In 2016, Sandeep Kate won a silver medal in the Commonwealth Championship. Three years later, Arjun Halakurki became the first wrestler from the state since 1995 to win the national championship gold. Earlier this year, the Greco-Roman wrestler won a bronze medal at the Asian Championship.
On Thursday, Narsingh Patil won the bronze at the U-17 Asian Championship but Ningappa’s gold medal, according to Wrestling Federation of India (WFI) assistant secretary Vinod Tomar, was the first time a Karnataka wrestler finished on top of the podium at the continental championship.

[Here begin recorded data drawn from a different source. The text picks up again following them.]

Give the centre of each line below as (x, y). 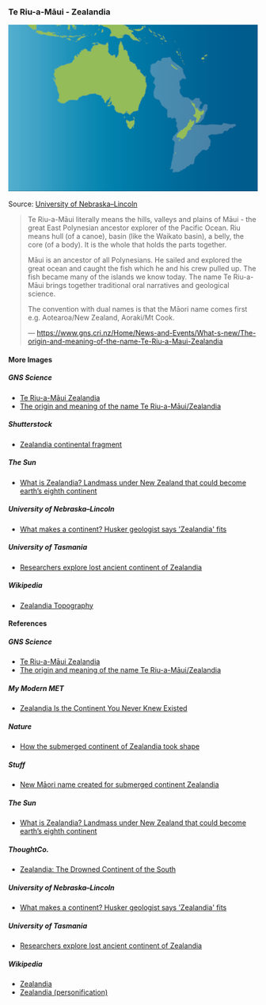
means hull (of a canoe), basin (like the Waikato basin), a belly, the (135, 236)
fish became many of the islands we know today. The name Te (129, 277)
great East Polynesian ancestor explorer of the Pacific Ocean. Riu (134, 228)
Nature (20, 726)
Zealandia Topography (56, 605)
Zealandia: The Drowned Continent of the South (98, 869)
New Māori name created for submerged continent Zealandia (119, 784)
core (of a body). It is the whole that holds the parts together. (127, 245)
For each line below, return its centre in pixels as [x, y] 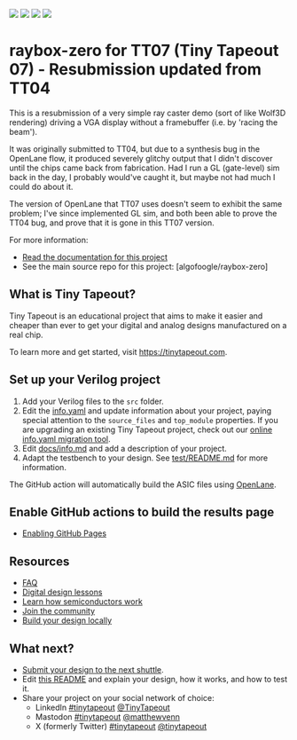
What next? [42, 648]
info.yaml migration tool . [66, 438]
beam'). [23, 131]
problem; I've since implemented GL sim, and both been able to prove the [143, 213]
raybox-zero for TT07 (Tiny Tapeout [144, 51]
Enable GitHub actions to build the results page [142, 512]
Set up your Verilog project [85, 380]
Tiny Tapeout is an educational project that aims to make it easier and [136, 316]
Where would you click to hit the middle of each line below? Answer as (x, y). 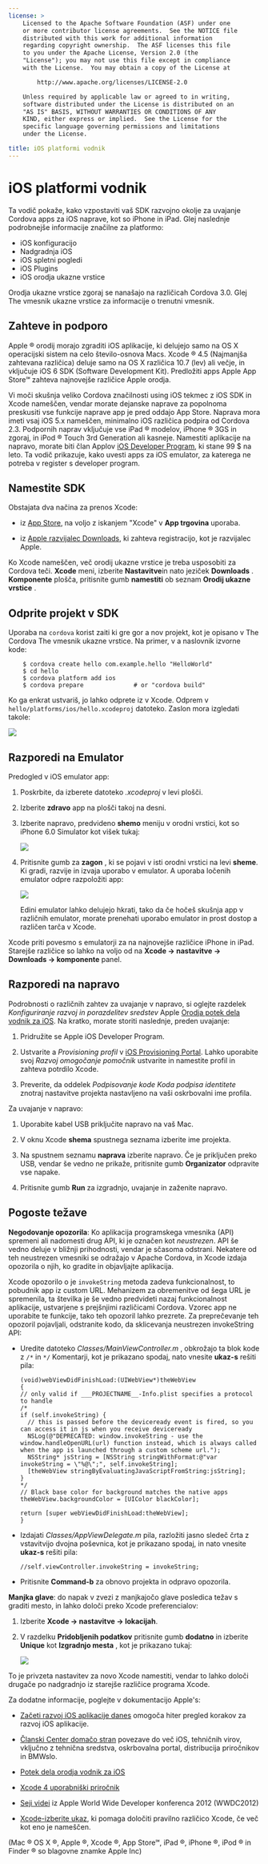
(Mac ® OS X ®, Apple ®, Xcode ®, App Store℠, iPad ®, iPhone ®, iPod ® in (130, 1842)
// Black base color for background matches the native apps (124, 1492)
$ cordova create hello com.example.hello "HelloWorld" (118, 664)
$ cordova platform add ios (69, 678)
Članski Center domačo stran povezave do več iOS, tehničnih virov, (131, 1739)
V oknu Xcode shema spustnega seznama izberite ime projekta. (125, 1139)
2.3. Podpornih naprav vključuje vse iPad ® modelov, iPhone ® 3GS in (123, 429)
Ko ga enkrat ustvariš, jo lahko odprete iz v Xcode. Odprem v (109, 700)
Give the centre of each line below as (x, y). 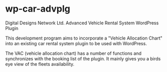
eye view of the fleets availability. (40, 64)
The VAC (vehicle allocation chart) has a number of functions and (73, 53)
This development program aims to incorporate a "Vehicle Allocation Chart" (84, 38)
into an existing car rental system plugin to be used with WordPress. (76, 43)
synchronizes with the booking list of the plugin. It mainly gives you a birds (83, 58)
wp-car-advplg (38, 9)
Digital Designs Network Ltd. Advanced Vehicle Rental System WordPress (82, 23)
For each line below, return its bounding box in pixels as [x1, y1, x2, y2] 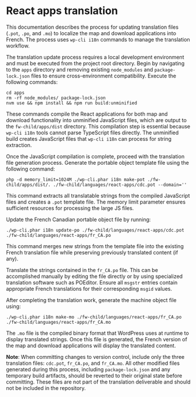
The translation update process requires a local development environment [6, 53, 184, 60]
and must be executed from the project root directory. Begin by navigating [6, 60, 185, 67]
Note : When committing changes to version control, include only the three [6, 353, 185, 360]
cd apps [6, 90, 25, 96]
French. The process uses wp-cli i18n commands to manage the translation [6, 36, 190, 43]
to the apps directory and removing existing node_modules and [6, 66, 153, 73]
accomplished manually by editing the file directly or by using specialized [6, 273, 183, 280]
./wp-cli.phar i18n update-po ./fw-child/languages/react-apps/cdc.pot [6, 227, 184, 233]
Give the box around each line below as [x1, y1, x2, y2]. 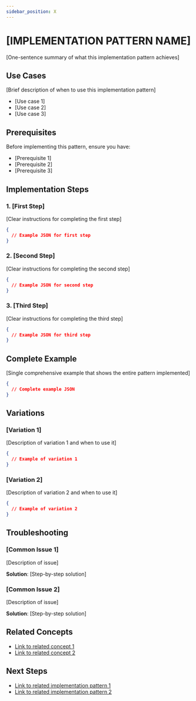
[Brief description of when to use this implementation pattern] [6, 86, 156, 93]
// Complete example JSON [11, 386, 75, 393]
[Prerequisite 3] [14, 167, 53, 174]
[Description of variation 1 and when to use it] [6, 439, 117, 446]
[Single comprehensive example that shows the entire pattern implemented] [6, 370, 190, 377]
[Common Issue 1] [6, 546, 59, 554]
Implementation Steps [6, 184, 89, 194]
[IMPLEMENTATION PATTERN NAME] [6, 34, 191, 47]
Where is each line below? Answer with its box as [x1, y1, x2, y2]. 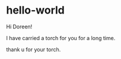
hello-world [6, 4, 65, 17]
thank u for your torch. [6, 45, 61, 53]
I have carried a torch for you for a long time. [6, 34, 116, 41]
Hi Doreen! [6, 23, 33, 30]
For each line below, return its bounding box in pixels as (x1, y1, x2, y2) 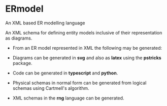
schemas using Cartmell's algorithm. (12, 85, 90, 91)
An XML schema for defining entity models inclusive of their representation (5, 29, 162, 36)
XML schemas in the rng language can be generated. (12, 95, 124, 101)
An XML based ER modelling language (5, 20, 85, 26)
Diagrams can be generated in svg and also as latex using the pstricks (12, 54, 161, 61)
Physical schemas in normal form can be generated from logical (12, 80, 147, 86)
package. (12, 60, 32, 66)
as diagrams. (5, 35, 32, 41)
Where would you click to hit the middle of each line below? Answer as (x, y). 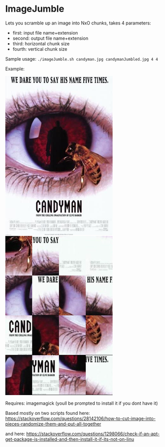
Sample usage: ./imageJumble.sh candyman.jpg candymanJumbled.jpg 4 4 (82, 59)
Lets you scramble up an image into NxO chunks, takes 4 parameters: (78, 23)
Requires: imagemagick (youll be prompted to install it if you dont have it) (82, 403)
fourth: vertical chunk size (40, 49)
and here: (15, 434)
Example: (15, 69)
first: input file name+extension (45, 33)
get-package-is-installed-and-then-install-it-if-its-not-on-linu (70, 439)
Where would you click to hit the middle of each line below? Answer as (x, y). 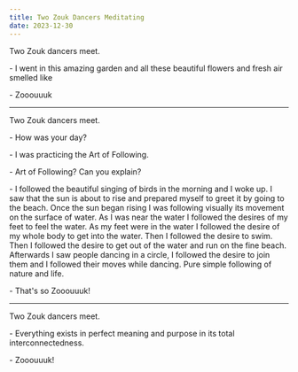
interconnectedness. (47, 343)
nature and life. (37, 273)
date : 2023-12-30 (41, 26)
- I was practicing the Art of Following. (79, 154)
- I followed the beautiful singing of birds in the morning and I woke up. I (141, 189)
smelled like (31, 77)
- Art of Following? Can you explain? (75, 171)
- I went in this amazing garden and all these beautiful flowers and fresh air (146, 68)
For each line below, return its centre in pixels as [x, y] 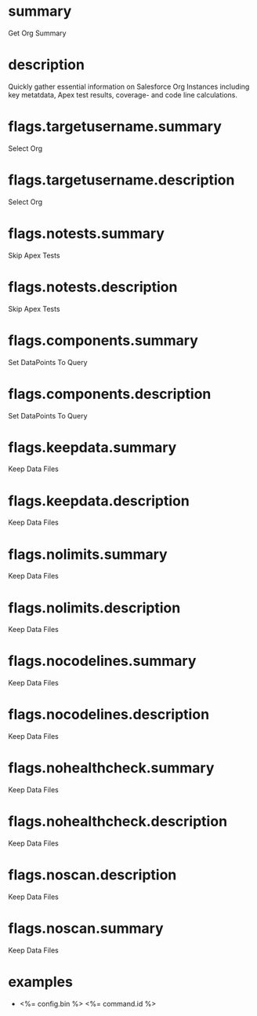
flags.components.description [110, 394]
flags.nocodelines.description [109, 715]
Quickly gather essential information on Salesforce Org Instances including [129, 86]
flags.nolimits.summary [88, 554]
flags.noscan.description [92, 875]
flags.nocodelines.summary [102, 661]
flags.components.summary [103, 340]
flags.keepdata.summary [92, 447]
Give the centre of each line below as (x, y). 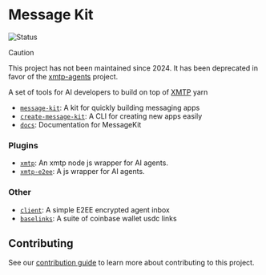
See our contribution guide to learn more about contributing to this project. (131, 263)
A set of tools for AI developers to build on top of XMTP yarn (108, 92)
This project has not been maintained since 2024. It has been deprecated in (133, 68)
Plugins (23, 145)
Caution (21, 52)
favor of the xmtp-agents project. (63, 76)
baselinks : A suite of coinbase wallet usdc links (99, 218)
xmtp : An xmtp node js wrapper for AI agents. (94, 163)
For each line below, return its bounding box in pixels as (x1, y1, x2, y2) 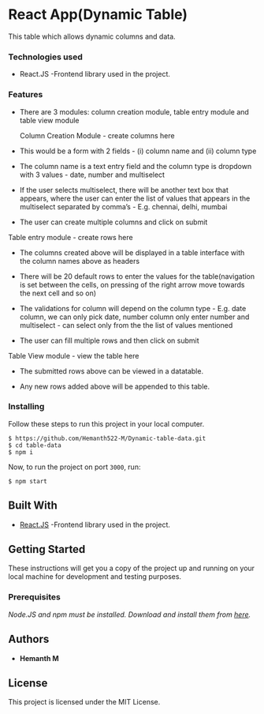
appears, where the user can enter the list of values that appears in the (19, 194, 251, 203)
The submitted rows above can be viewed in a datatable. (19, 366, 203, 376)
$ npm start (8, 477, 47, 485)
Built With (8, 499, 58, 513)
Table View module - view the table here (8, 351, 139, 360)
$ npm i (8, 448, 34, 456)
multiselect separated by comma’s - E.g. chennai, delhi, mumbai (19, 201, 228, 211)
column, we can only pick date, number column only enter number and (19, 312, 250, 321)
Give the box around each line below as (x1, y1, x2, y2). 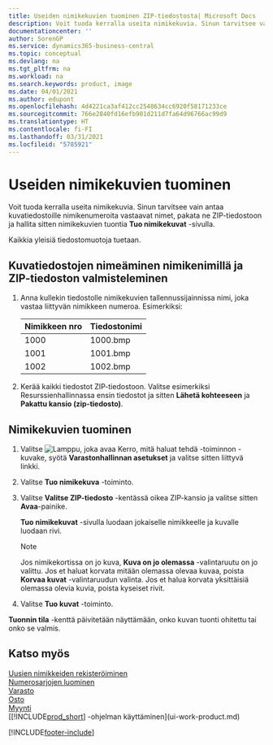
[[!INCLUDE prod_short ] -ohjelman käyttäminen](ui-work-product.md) (8, 712, 240, 721)
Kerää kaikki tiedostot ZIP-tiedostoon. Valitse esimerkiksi (19, 382, 210, 392)
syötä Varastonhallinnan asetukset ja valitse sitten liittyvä (48, 453, 244, 463)
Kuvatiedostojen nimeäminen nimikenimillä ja (8, 258, 244, 272)
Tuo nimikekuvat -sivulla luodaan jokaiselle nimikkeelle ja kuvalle (19, 518, 240, 527)
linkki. (19, 461, 41, 471)
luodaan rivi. (19, 526, 63, 536)
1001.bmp (89, 348, 132, 359)
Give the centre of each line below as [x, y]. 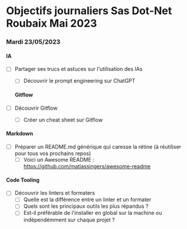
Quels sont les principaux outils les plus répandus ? [86, 206]
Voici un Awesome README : [59, 160]
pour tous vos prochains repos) [53, 153]
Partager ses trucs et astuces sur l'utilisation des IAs [78, 69]
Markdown [20, 133]
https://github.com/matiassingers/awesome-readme [87, 166]
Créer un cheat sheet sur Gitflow [63, 120]
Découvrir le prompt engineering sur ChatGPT [79, 81]
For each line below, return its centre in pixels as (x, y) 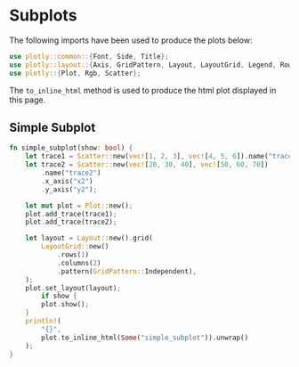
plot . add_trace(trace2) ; (71, 222)
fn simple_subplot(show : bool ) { (71, 148)
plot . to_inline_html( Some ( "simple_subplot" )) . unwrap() (145, 338)
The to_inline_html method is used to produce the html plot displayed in (143, 90)
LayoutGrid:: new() (75, 247)
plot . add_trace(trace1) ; (71, 214)
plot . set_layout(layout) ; (73, 288)
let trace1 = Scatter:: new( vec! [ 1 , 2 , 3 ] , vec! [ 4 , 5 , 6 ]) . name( (147, 157)
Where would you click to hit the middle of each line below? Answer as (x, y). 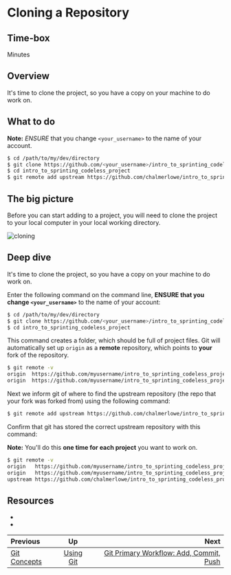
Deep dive (29, 258)
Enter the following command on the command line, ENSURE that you (106, 294)
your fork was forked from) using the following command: (89, 401)
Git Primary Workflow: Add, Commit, (162, 553)
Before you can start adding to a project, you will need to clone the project (112, 215)
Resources (31, 500)
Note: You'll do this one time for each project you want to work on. (102, 447)
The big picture (41, 198)
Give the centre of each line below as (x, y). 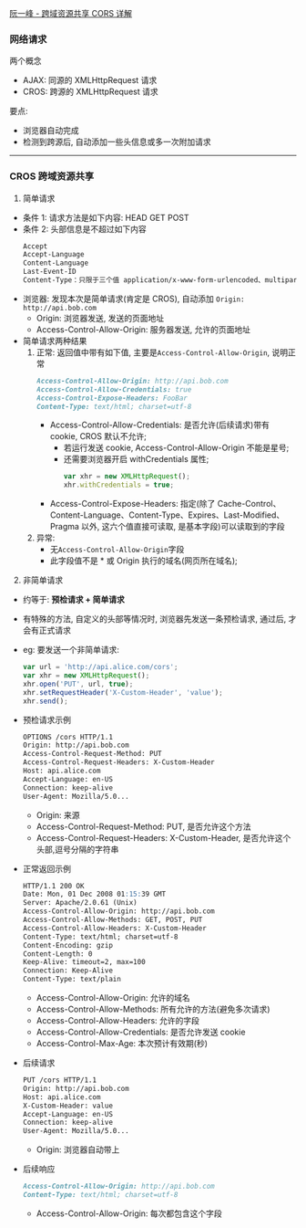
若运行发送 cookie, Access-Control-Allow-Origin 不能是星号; (176, 448)
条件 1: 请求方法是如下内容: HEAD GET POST (106, 217)
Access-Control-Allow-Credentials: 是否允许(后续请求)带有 (160, 425)
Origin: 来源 (58, 814)
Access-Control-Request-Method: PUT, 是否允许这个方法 (143, 826)
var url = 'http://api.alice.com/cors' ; (100, 667)
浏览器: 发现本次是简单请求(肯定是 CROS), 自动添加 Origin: (133, 299)
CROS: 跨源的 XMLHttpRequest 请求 (90, 92)
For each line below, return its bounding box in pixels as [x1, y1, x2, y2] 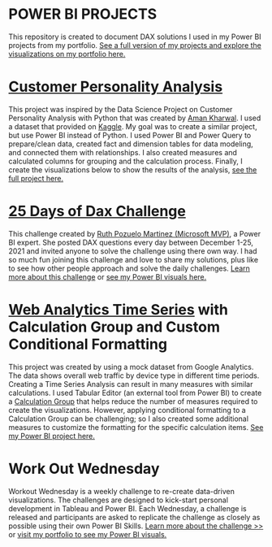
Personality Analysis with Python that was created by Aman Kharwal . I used [8, 113, 261, 123]
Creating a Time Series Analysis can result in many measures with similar [8, 379, 253, 389]
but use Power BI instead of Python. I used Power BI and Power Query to [8, 130, 252, 140]
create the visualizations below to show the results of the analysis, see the [8, 164, 257, 175]
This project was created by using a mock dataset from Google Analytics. [8, 362, 254, 371]
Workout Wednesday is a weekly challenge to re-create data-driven [8, 486, 235, 496]
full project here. [8, 173, 63, 183]
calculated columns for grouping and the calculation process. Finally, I [8, 156, 244, 166]
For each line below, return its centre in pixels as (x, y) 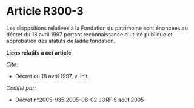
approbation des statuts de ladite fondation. (61, 41)
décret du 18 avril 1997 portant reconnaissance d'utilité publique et (89, 34)
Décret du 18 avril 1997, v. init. (52, 76)
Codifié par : (21, 88)
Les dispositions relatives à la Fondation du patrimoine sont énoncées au (97, 28)
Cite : (12, 64)
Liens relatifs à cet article (39, 52)
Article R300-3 (45, 11)
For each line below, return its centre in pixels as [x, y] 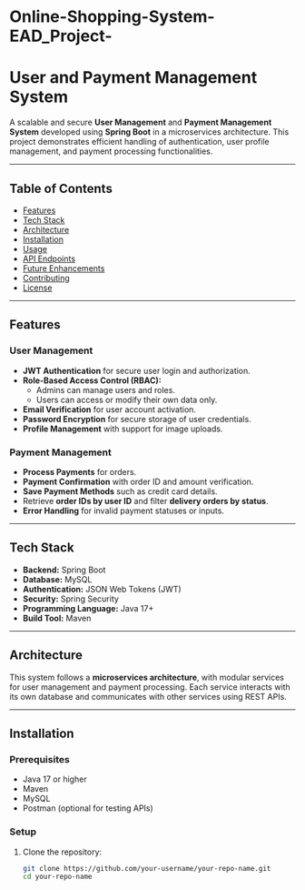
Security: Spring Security [71, 599]
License [37, 288]
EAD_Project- [61, 36]
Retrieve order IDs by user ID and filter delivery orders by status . [145, 501]
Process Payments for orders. [79, 471]
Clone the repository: [62, 852]
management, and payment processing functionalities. [111, 151]
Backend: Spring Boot [64, 570]
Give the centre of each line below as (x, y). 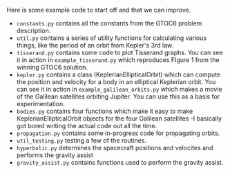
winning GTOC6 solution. (52, 67)
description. (33, 31)
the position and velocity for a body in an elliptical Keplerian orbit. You (116, 82)
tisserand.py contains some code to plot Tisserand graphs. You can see (119, 52)
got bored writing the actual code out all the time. (87, 126)
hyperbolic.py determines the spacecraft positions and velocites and (115, 148)
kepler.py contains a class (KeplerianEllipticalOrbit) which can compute (118, 74)
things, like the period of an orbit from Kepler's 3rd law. (95, 45)
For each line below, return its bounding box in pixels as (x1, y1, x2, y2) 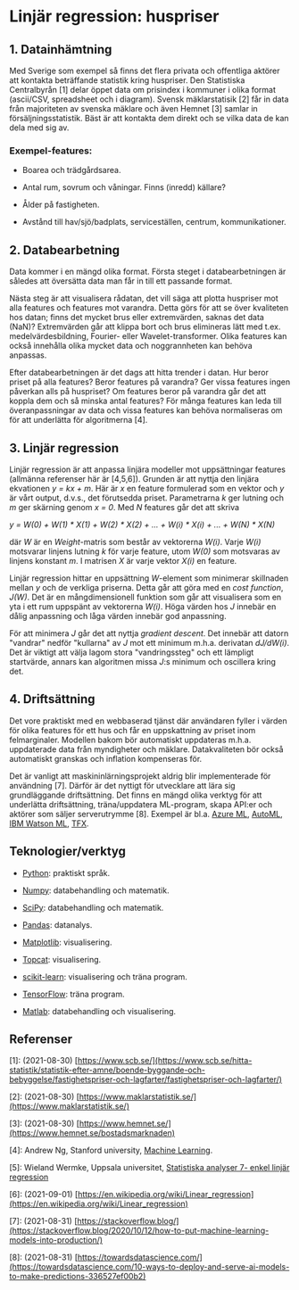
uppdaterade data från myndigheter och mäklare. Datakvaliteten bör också (9, 743, 284, 755)
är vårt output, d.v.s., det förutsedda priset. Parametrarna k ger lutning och (9, 492, 284, 503)
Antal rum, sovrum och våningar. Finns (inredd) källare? (21, 182, 226, 193)
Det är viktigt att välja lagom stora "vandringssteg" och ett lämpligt (9, 647, 254, 657)
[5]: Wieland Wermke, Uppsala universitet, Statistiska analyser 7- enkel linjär (9, 1162, 290, 1173)
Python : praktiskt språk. (21, 867, 111, 878)
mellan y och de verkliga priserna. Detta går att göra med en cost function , (9, 582, 284, 592)
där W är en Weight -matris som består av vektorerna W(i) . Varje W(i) (9, 536, 262, 547)
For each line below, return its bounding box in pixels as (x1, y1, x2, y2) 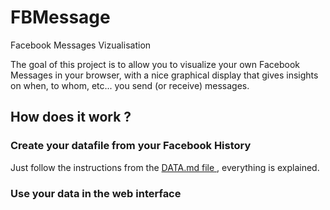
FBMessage (10, 6, 111, 29)
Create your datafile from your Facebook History (10, 139, 252, 153)
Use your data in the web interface (10, 186, 182, 200)
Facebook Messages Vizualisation (10, 39, 152, 51)
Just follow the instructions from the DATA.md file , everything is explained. (10, 161, 320, 173)
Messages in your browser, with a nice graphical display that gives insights (10, 69, 319, 81)
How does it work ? (10, 109, 132, 126)
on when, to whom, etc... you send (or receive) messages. (10, 79, 250, 91)
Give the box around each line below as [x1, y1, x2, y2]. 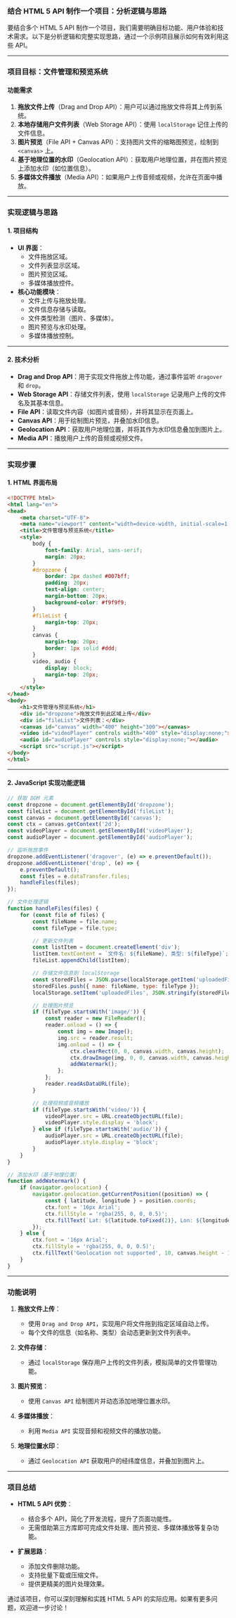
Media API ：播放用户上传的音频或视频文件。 [17, 434, 147, 442]
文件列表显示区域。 [27, 261, 84, 269]
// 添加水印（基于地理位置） [7, 1171, 80, 1179]
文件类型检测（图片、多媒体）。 [27, 314, 118, 322]
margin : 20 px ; [44, 553, 86, 560]
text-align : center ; [44, 586, 105, 593]
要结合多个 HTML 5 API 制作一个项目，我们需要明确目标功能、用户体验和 [7, 23, 218, 32]
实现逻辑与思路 [7, 207, 58, 217]
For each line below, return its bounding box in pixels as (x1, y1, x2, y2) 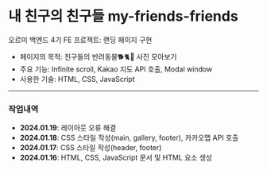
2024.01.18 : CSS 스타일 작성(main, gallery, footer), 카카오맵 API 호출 (19, 133, 239, 143)
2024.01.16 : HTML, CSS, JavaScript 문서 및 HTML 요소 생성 (19, 153, 213, 163)
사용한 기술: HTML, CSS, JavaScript (19, 74, 135, 83)
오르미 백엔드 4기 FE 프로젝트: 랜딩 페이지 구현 (8, 35, 153, 44)
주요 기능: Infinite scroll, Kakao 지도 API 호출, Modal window (19, 64, 213, 74)
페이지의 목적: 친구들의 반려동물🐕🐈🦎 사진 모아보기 (19, 52, 177, 61)
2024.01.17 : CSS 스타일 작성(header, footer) (19, 143, 162, 153)
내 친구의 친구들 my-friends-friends (8, 7, 238, 25)
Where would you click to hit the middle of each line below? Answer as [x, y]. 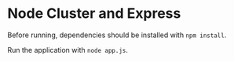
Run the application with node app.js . [68, 50]
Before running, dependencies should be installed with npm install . [117, 35]
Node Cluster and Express [94, 14]
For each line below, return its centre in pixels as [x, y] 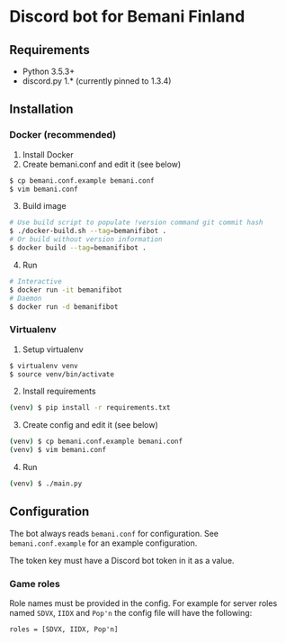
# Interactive [36, 281]
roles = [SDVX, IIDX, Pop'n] [64, 629]
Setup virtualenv [53, 349]
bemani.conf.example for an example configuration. [103, 543]
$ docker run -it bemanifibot [66, 290]
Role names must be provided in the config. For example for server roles [143, 603]
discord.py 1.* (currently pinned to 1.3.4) [97, 81]
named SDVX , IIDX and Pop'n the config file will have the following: [131, 613]

“Earlier, we selected our teams, especially age-group teams, on the basis of their performance in the national championship. This time, we tweaked the criteria and conducted multiple events so that we could select a wrestler who performs consistently, rather than doing well in just one tournament. Ningappa showed his strength and skills all through,” says Tomar.
He’s been doing that from the time he first walked into a garadi. Ningappa’s father, Ramesh, a daily wager, hoped his son would become a wrestler. The family did not have their own house and struggled to make ends meet, but Ramesh had seen the respect bestowed upon wrestlers.
However, when he first took Ningappa to a vyayamshala (gymnasium), the boy was sent back for being too frail, under-developed and underweight. Ningappa then started training at a garadi run by former wrestlers, before Kumakale, a former national-level grappler, spotted the then 10-year-old and enrolled him in his academy.
Every morning, Ningappa travelled 4 km on a cycle to Kumakale’s Jai Hanuman Vyayamshala, which has grown into a feeder centre for bigger akhadas in the rest of the country. It is said that over the last few years, about 50 wrestlers from this centre have moved to advanced academies across India, including two at the National Centre of Excellence in Sonepat — Ningappa being one of them.
“Sir did not take any fees from Ninga. In fact, if his family was in need of money, Sir would help them,” says 18-year-old Datta Tarpade, Ningappa’s one-time sparring partner. “Ninga repaid the trust by working incredibly hard — I haven’t seen anyone train harder than him. He never got tired and never took a day off,” he recalls.
Ningappa says there were times when Kumakale even paid the expenses incurred while participating in a tournament. At other times, his father would take a loan to fund his trips — like he did when Ningappa was called to the National Centre of Excellence in Sonepat three years ago.
“In 2019, Ningappa won the bronze medal at the under-15 national championship in Kota and was subsequently called to join the NCoE in Sonepat,” said Ram Budaki, the coach at the SAI Centre in Dharwad. “His family had two concerns — they were anxious that Ningappa would have to travel to a state where Hindi is the main language because he couldn’t understand Hindi. But they were more worried that they did not have enough money to send him.”
So, Ningappa’s father, whose annual income is approximately Rs 90,000, took a loan of Rs 8,000 to send him to Sonepat. “He’s getting a proper diet and has a good place to stay, so the family is a little relieved,” says Budaki.
Not Ningappa, though. He hopes that wrestling will help wipe off his family’s debts. “My father had to borrow money to support my career,” he says, adding that he also hopes to “build a house someday.”